= Otto Fein =

German bookbinder and photographer (1906–1966)

Otto Fein (1906–1966) was a bookbinder and photographer who worked at the Kulturwissenschaftliche Bibliothek Warburg in Germany and later in the United Kingdom after the original library migrated to London in 1933. Fein sometimes used the name Hugo Otto Fein, for example in publications in which his images featured, such as the Warburg Institute Publications. He died in 1966; his death was registered in Havering, London.

== Biography ==
Fein was born in 1906 in Germany. He began his working life in 1927 at the Kulturwissenschaftliche Bibliothek Warburg in Hamburg as a bookbinder. He was to stay with this organisation for the rest of his working life. This private library was founded by Aby Warburg (1886–1929), an art historian who was interested in the social and cultural context in which art was made. With the rise of the Nazi Party in Germany, Adolf Hitler came to power in 1933. Consequently, in that year, following an invitation of an ad hoc committee and supported by eminent philanthropists such as Lord Lee of Fareham, Samuel Courtauld and Warburg's family, what came to be called the Warburg Institute moved to London late in 1933.

== Career ==
On moving its collections to London many of the Warburg's staff migrated to continue their work and Fein was amongst this group. The collections included medieval manuscripts and rare early printed books, and these found a new home, first in South Kensington. In 1944, the collection was incorporated into the University of London.

Alongside Fein's bookbinding duties he photographed manuscripts and worked with Irene Koppel until 1937 when she emigrated to New Zealand. Fein became head of the photographic studio at the Warburg and used state of the art photographic equipment to produce images that were included in academic works ensuring that the Warburg Institute remained on a par, academically and technically, with similar institutions.

At the outbreak of the Second World War, Fein became involved with the National Buildings Record.

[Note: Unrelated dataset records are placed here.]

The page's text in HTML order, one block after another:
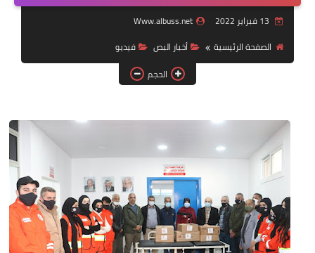
Www.albuss.net
الصفحة الرئيسية
أخبار البص
فيديو
الحجم
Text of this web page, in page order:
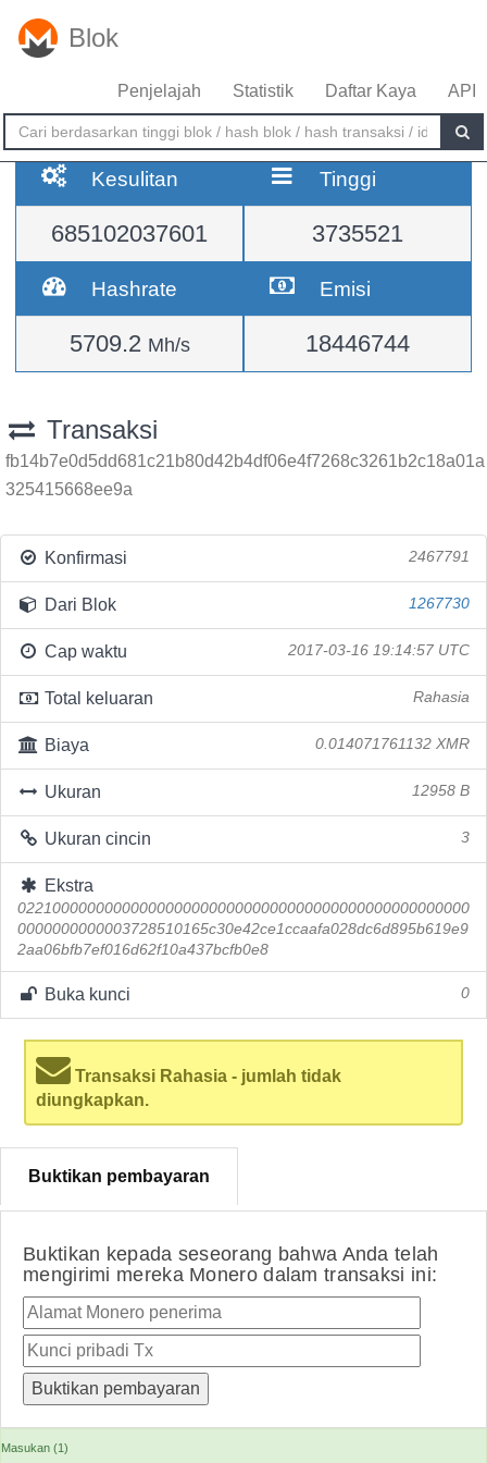
Blok
Penjelajah Statistik Daftar Kaya API
Kesulitan
685102037601
Tinggi
3735521
Hashrate
5709.2 Mh/s
Emisi
18446744
Transaksi
fb14b7e0d5dd681c21b80d42b4df06e4f7268c3261b2c18a01a
325415668ee9a
Konfirmasi 2467791
Dari Blok 1267730
Cap waktu 2017-03-16 19:14:57 UTC
Total keluaran Rahasia
Biaya 0.014071761132 XMR
Ukuran 12958 B
Ukuran cincin 3
Ekstra
0221000000000000000000000000000000000000000000000000
0000000000003728510165c30e42ce1ccaafa028dc6d895b619e9
2aa06bfb7ef016d62f10a437bcfb0e8
Buka kunci 0
Transaksi Rahasia - jumlah tidak
diungkapkan.
Buktikan pembayaran
Buktikan kepada seseorang bahwa Anda telah
mengirimi mereka Monero dalam transaksi ini:
Masukan (1)
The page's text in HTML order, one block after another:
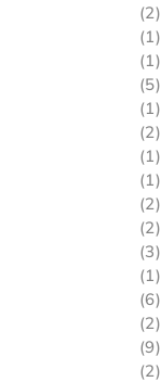
(2)
(1)
(1)
(5)
(1)
(2)
(1)
(1)
(2)
(2)
(3)
(1)
(6)
(2)
(9)
(2)
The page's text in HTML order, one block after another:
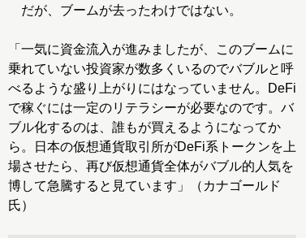
だが、ブームが去ったわけではない。
「一気に資金流入が進みましたが、このブームに
乗れていない投資家が数多くいるのでバブルと呼
べるような盛り上がりにはなっていません。DeFi
で稼ぐには一定のリテラシーが必要なのです。バ
ブル化するのは、誰もが買えるようになってか
ら。日本の仮想通貨取引所がDeFi系トークンを上
場させたら、再び仮想通貨全体がバブル的人気を
博して急騰すると見ています」（カナゴールド
氏）

The buildings photographed by him included the British Museum, 10 Downing Street, and the Royal Effigies at Westminster Abbey. Such images would have provided a systematic record of the buildings if they were destroyed by bombing.

Fein continued his work on photographing manuscripts, including the St Alban's Psalter, and he frequently collaborated with other German emigres such as Walter Gernsheim. Another fruitful collaboration was with Fritz Saxl, with whom he toured England to record examples of English Romanesque sculptures.
Such were Fein's technical skills that he was sought after by galleries such as the National Gallery and the Courtauld Gallery to provide assistance for exhibitions such as 'British Art and the Mediterranean'. Most of the images in the published book of the same title are attributed to him.

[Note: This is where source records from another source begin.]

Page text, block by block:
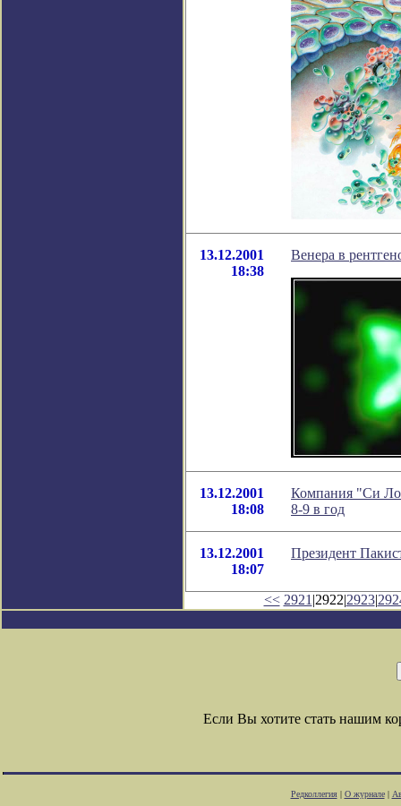
13.12.2001
18:38
Венера в
13.12.2001
18:08
Компания "Си
8-9 в год
13.12.2001
18:07
Президент
<< 2921 |2922|2923|
Если Вы хотите стать нашим
Редколлегия| О журнале|
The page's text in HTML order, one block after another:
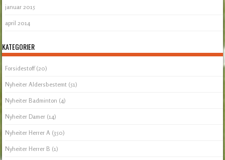
januar 2015
april 2014
KATEGORIER
Forsidestoff(20)
Nyheiter Aldersbestemt (51)
Nyheiter Badminton (4)
Nyheiter Damer (14)
Nyheiter Herrer A (350)
Nyheiter Herrer B (1)
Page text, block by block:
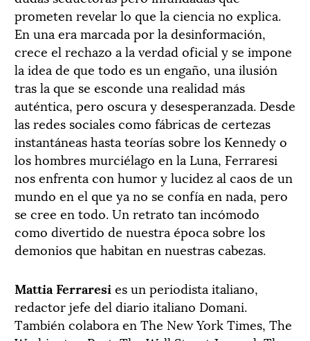
prometen revelar lo que la ciencia no explica.
En una era marcada por la desinformación,
crece el rechazo a la verdad oficial y se impone
la idea de que todo es un engaño, una ilusión
tras la que se esconde una realidad más
auténtica, pero oscura y desesperanzada. Desde
las redes sociales como fábricas de certezas
instantáneas hasta teorías sobre los Kennedy o
los hombres murciélago en la Luna, Ferraresi
nos enfrenta con humor y lucidez al caos de un
mundo en el que ya no se confía en nada, pero
se cree en todo. Un retrato tan incómodo
como divertido de nuestra época sobre los
demonios que habitan en nuestras cabezas.
Mattia Ferraresi es un periodista italiano,
redactor jefe del diario italiano Domani.
También colabora en The New York Times, The
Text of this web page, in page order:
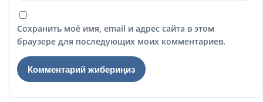
Сохранить моё имя, email и адрес сайта в этом
браузере для последующих моих комментариев.
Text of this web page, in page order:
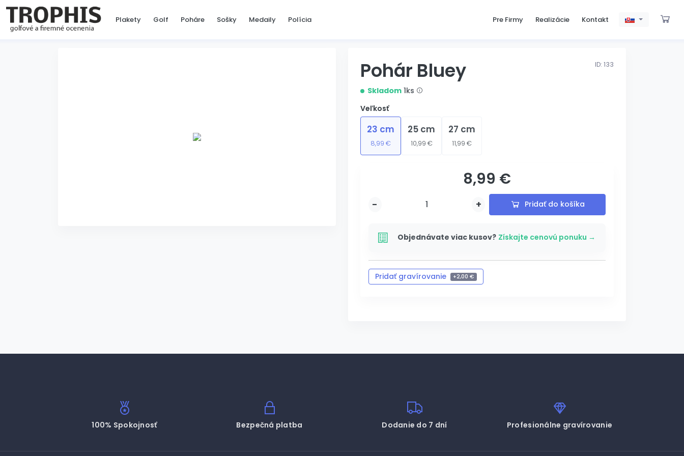
Plakety Golf Poháre Sošky Medaily Polícia Pre Firmy Realizácie Kontakt
Pohár Bluey ID: 133
Skladom 1ks
Veľkosť
23 cm
8,99 €
25 cm
10,99 €
27 cm
11,99 €
8,99 €
s gravírovaním
- +
Pridať do košíka
Pridávam...
Pridané
Objednávate viac kusov? Získajte cenovú ponuku →
Pridať gravírovanie +2,00 €
Zrušiť gravírovanie
100% Spokojnosť Bezpečná platba Dodanie do 7 dní Profesionálne gravírovanie
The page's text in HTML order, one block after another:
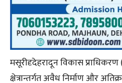
मसूरीदृदेहरादून विकास प्राधिकरण
क्षेत्रान्तर्गत अवैध निर्माण और
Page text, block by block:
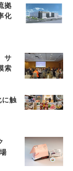
拠
化
サ
索
に触
場
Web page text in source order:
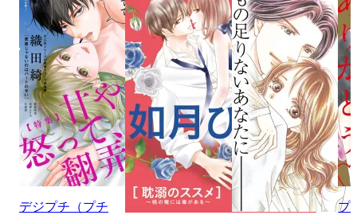
デジプチ（プチ
プ

Fein became an Associate Member of the Royal Photographic Society. His death was announced in the Society's journal in 1967.

== Death and legacy ==
Fein's death in 1967 was recorded in an obituary in The Journal of the Warburg and Courtauld Institutes, where there is included references to published works in which he made important photographic contributions including L.D. Ettlinger's The Sistine Chapel Before Michelangelo, 1965, Clarendon Press and the St. Alban's Psalter.

Examples of his photographic work in places such as Woburn Abbey are available for scholars of art history and iconography to view.

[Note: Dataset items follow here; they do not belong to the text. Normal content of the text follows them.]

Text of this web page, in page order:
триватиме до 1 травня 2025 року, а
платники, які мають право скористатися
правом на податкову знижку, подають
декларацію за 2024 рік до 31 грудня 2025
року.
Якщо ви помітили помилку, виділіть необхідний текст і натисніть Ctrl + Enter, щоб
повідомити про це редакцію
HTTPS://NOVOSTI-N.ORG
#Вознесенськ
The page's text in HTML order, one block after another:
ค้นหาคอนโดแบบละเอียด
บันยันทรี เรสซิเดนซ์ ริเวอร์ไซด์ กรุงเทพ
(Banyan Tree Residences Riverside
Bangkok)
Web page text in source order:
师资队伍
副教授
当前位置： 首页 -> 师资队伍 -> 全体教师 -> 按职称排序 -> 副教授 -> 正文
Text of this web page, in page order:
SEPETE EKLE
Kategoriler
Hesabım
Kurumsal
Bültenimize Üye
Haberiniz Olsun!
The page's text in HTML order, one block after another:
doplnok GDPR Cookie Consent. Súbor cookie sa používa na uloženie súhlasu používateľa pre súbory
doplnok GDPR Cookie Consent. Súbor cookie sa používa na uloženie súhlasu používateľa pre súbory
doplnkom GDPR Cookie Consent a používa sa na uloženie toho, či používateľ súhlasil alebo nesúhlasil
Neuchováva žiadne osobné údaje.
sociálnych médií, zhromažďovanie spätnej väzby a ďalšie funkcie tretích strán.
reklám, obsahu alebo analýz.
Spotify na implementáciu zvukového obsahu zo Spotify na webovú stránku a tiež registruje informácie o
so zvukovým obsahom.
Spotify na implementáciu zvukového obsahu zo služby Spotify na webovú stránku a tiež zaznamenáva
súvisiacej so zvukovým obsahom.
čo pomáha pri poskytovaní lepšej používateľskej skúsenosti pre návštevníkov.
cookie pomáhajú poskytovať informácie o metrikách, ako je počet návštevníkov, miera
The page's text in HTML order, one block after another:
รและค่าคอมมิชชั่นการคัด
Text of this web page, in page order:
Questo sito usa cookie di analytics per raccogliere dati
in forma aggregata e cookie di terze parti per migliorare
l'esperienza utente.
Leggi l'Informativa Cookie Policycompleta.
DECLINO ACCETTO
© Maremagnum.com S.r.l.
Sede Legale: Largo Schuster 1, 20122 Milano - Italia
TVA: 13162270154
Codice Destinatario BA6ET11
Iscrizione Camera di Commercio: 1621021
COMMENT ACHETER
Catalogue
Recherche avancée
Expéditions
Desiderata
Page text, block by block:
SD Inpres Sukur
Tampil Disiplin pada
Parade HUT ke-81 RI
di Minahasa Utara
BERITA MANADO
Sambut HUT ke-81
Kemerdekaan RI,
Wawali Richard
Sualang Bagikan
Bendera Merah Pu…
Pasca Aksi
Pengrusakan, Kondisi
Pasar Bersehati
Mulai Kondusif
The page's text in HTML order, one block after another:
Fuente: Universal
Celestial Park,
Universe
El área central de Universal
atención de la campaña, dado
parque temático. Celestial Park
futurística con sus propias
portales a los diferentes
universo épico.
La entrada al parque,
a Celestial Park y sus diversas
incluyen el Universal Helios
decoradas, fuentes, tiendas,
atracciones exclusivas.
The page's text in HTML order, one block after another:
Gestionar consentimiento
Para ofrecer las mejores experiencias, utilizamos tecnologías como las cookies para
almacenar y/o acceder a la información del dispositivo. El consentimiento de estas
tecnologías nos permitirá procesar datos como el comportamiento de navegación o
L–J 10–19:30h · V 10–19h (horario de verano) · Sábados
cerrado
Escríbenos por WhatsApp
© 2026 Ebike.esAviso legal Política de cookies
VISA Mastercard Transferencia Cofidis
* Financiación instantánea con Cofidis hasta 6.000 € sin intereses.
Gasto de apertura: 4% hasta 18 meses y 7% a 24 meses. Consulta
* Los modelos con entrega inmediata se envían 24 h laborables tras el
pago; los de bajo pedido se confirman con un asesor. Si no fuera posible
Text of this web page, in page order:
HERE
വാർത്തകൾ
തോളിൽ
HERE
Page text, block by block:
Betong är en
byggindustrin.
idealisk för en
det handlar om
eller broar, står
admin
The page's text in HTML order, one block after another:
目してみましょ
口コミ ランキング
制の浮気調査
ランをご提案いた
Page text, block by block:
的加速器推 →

Mention of his technical skill appears in the book Applied Arts in British Exile from 1933: Changing Visual and Material Culture.

Photographs attributed to Fein appear in the Conway Library Collection at the Courtauld Institute of Art.

Perhaps the most important legacy Fein left us with was that of a man who, in 1934, found himself facing a critical decision of whether to leave or stay in his homeland. His 1967 obituary in The Journal of the Warburg and Courtauld Institutes includes the following: "His share in making the working of the Warburg Institute known outside Germany – a country he did not have to leave – was a large one. He is greatly remembered."